INSTRUCTIONS TO FOLLOW: Using the data below, return word for word every line from the one holding "After initiating OAuth2.0" down to the one holding "max ([ 2 , - 7". Leave pictures out.
<<<<
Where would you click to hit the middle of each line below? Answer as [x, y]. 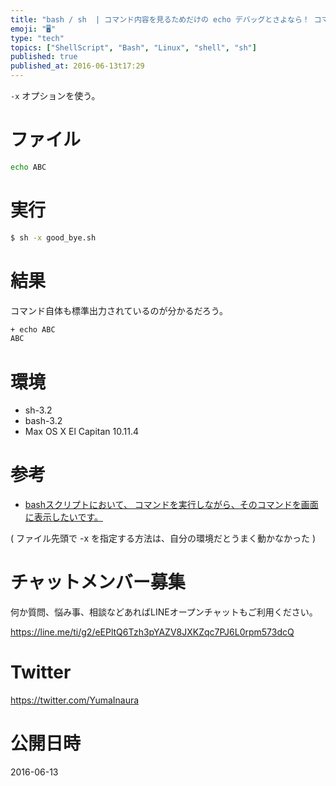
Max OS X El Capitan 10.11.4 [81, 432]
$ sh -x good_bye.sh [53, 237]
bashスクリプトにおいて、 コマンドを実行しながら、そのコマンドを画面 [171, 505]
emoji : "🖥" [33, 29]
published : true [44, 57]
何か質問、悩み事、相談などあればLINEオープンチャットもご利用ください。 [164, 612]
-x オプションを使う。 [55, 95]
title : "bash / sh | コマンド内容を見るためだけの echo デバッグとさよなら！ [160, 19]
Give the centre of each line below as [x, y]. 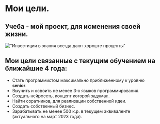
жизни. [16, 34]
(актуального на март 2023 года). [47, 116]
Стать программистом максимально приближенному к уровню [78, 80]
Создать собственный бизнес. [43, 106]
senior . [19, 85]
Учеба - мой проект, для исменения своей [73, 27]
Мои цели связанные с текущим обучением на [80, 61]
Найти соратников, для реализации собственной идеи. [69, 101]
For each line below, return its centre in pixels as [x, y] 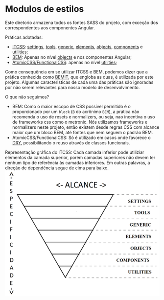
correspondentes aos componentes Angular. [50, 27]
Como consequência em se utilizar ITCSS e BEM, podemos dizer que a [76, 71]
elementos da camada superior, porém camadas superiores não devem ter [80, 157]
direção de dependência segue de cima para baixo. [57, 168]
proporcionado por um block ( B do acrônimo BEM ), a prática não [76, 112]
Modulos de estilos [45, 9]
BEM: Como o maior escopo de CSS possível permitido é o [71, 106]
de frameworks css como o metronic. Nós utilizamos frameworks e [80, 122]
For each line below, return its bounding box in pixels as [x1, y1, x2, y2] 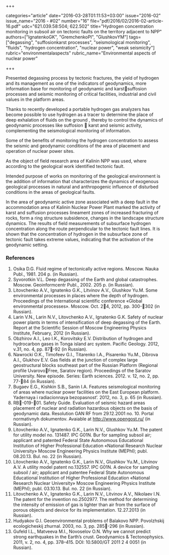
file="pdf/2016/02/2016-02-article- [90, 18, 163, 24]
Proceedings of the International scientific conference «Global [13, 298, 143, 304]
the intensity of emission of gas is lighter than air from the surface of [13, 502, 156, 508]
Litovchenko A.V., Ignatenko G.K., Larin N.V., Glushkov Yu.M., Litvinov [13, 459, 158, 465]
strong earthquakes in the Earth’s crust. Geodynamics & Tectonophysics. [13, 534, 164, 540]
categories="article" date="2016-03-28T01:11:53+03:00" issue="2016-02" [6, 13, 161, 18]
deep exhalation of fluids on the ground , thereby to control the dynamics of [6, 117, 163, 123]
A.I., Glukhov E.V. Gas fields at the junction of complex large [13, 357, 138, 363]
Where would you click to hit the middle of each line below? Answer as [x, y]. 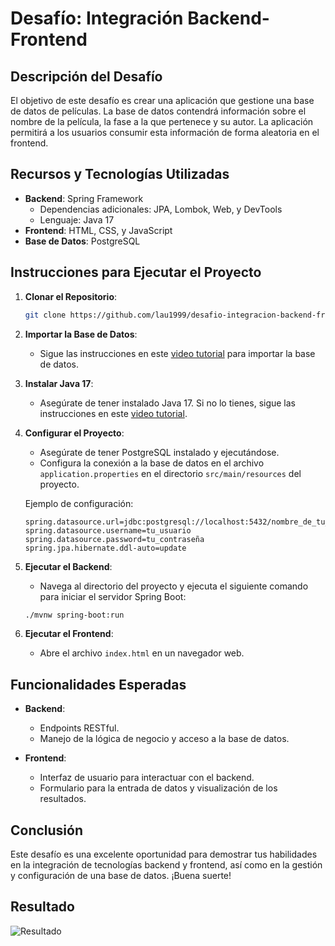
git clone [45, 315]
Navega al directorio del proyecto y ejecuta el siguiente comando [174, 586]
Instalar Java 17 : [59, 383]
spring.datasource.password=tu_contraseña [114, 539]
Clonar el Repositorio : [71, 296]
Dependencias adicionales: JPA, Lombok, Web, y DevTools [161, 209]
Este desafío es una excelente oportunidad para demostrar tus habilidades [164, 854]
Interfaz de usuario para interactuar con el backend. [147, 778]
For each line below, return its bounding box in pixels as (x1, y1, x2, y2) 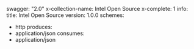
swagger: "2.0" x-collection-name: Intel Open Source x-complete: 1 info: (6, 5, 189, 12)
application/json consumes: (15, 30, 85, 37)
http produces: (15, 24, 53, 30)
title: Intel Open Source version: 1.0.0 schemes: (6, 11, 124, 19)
>>>>
<<<<
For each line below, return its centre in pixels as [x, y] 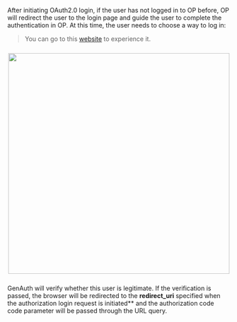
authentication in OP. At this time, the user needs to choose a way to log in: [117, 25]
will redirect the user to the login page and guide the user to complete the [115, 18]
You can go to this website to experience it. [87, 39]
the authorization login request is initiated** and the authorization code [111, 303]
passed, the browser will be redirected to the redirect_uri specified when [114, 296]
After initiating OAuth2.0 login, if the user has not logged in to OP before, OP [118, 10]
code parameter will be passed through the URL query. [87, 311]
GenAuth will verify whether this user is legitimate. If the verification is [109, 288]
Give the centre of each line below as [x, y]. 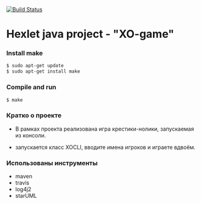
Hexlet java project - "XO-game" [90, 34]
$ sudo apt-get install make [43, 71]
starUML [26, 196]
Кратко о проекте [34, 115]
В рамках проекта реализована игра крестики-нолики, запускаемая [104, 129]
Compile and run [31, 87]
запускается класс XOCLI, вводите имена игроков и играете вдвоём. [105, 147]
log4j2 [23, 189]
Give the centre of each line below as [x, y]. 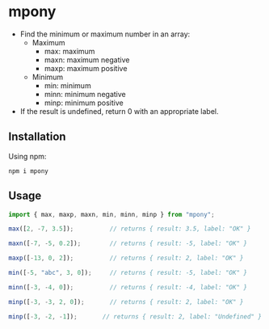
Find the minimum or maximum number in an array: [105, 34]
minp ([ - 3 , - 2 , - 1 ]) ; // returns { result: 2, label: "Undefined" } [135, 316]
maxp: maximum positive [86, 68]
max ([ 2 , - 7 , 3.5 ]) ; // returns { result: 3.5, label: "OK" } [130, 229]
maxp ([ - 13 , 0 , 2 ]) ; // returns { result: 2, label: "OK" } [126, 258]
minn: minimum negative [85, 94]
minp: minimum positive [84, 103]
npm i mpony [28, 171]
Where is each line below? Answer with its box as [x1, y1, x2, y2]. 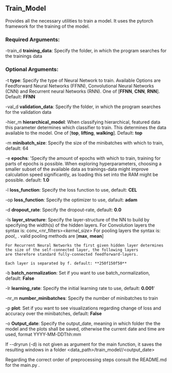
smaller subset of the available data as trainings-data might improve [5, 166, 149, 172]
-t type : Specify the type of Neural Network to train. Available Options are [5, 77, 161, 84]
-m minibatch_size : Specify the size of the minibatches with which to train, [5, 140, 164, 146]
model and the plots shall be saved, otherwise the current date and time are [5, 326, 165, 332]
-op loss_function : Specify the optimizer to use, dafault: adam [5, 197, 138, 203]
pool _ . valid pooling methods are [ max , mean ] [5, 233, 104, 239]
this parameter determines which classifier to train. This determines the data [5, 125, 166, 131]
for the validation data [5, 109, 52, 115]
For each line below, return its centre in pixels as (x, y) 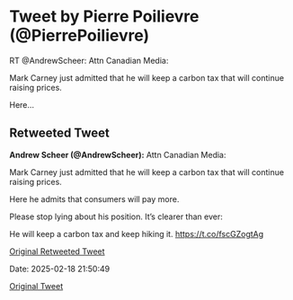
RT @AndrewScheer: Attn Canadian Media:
>>>>
<<<<
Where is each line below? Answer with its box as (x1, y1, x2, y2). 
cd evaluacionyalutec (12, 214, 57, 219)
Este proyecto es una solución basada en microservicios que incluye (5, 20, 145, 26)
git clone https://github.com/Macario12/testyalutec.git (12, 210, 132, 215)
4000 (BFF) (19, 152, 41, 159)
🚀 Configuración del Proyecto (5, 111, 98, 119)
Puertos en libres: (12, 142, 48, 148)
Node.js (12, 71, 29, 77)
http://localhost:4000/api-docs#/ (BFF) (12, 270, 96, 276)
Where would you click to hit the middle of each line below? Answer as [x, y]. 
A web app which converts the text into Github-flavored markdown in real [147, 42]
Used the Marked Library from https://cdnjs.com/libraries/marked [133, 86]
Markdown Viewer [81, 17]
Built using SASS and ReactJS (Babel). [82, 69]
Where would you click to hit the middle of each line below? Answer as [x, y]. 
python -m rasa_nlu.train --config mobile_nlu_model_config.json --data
>>>>
OUTPUT BELOW:
After initiating OAuth2.0 login, if the user has not logged in to OP before, OP [118, 10]
code parameter will be passed through the URL query. [87, 311]
GenAuth will verify whether this user is legitimate. If the verification is [109, 288]
Give the centre of each line below as [x, y]. 
Hexlet java project - "XO-game" [90, 34]
$ sudo apt-get install make [43, 71]
starUML [26, 196]
Кратко о проекте [34, 115]
В рамках проекта реализована игра крестики-нолики, запускаемая [104, 129]
Compile and run [31, 87]
запускается класс XOCLI, вводите имена игроков и играете вдвоём. [105, 147]
log4j2 [23, 189]
Give the centre of each line below as [x, y]. 
Find the minimum or maximum number in an array: [105, 34]
minp ([ - 3 , - 2 , - 1 ]) ; // returns { result: 2, label: "Undefined" } [135, 316]
maxp: maximum positive [86, 68]
max ([ 2 , - 7 , 3.5 ]) ; // returns { result: 3.5, label: "OK" } [130, 229]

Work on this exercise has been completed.